[Opening Material for the task section]

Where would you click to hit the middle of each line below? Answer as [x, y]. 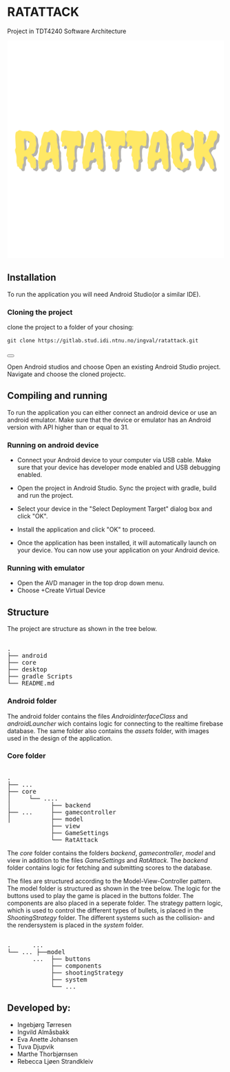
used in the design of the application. [60, 738]
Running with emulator [46, 568]
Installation [32, 278]
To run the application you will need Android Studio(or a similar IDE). [104, 294]
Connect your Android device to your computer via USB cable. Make [114, 460]
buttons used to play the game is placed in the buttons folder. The [101, 895]
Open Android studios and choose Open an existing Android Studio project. [114, 367]
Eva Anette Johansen [47, 1039]
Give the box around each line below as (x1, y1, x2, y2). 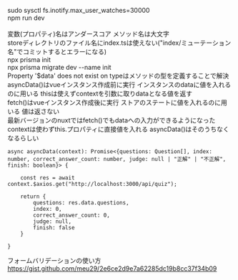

[Closing Material for the task section]

About this exercise: Each line from the one containing "To run the application" through the final line of the data must be reproduced exactly, both ends included, with no pictures in the copy.

Solution to the exercise:
To run the application you will need Android Studio(or a similar IDE). [104, 294]
Connect your Android device to your computer via USB cable. Make [114, 460]
buttons used to play the game is placed in the buttons folder. The [101, 895]
Open Android studios and choose Open an existing Android Studio project. [114, 367]
Eva Anette Johansen [47, 1039]
Give the box around each line below as (x1, y1, x2, y2). 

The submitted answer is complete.